This court has considered the fact that the accused is 27 years old, however, as stated in the matter of S v Matyityi,6 the Supreme Court of Appeal held that:

‘at the age of 27 the respondent could hardly be described as a callow youth. At best for him his chronological age was a neutral factor’. As a result, this Court finds there are no substantial and compelling circumstances present in respect to the accused on count two and five that warrants a departure from the prescribed statutory sentences.


[19] The accused has been in custody for more than a year, but as stated in the matter of DPP v Gcwala,7 the Supreme Court of Appeal held that the period in detention pre-sentencing is but one of the factors that should be taken into account in determining whether the effective period of imprisonment to be imposed is justified and whether it is proportionate to the crimes committed. It was further stated in this case that the test is not whether on its own that period of detention constitutes a substantial and compelling circumstance, but whether the effective sentence proposed is proportionate to the crimes and whether the sentence in all the circumstances, including the period spent in detention prior to conviction and sentence is a just one. This Court finds the sentence of life imprisonment in respect to count two is a just sentence in the circumstances of this case.

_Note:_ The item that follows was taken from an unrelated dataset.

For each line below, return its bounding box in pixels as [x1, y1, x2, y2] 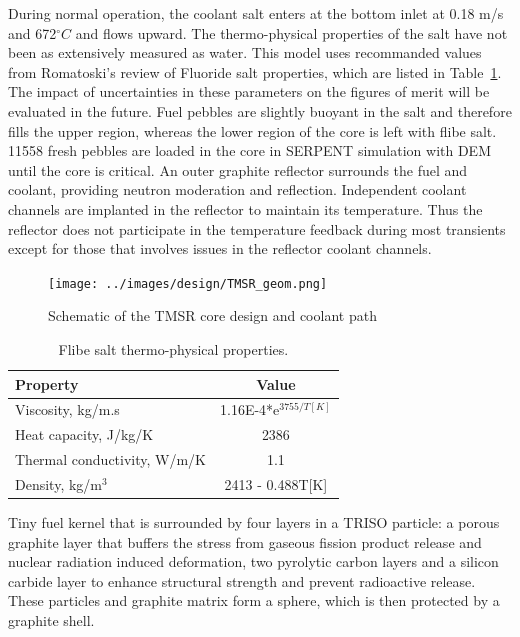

[20] In the result, the accused is sentenced to the following sentences:

(a) Life imprisonment in respect to count two.

(b) Ten (10) years imprisonment in respect to count three.

(c) Fifteen years imprisonment in respect to count five.

(d) Six (6) months imprisonment in respect to count six.

The court orders that the sentences imposed on count three, five and six run concurrently with the sentence imposed on count two. In terms of section 103 of the Firearms Control Act 60 of 2000, the accused is declared unfit to possess a firearm.




_______________________

D DOSIO

JUDGE OF THE HIGH COURT

JOHANNESBURG





























Date Heard: 02 August 2023

Judgment handed down: 14 August 2023


Appearances:


On behalf of the State: Adv C. Ryan

On behalf of the Accused: Adv M. Mzamane

1 S v Msimanga and Another 2005 (1) SACR 377 (A).

2 S v Malgas 2001 (1) SACR 469 SCA.

3 Ibid para i

4 S v Matyityi 2011 (1) SACR 40 SCA.

5 Ibid para 24.

6 Ibid.

7 DPP v Gcwala (295/13) [2014] ZASCA 44 (31 March 2014).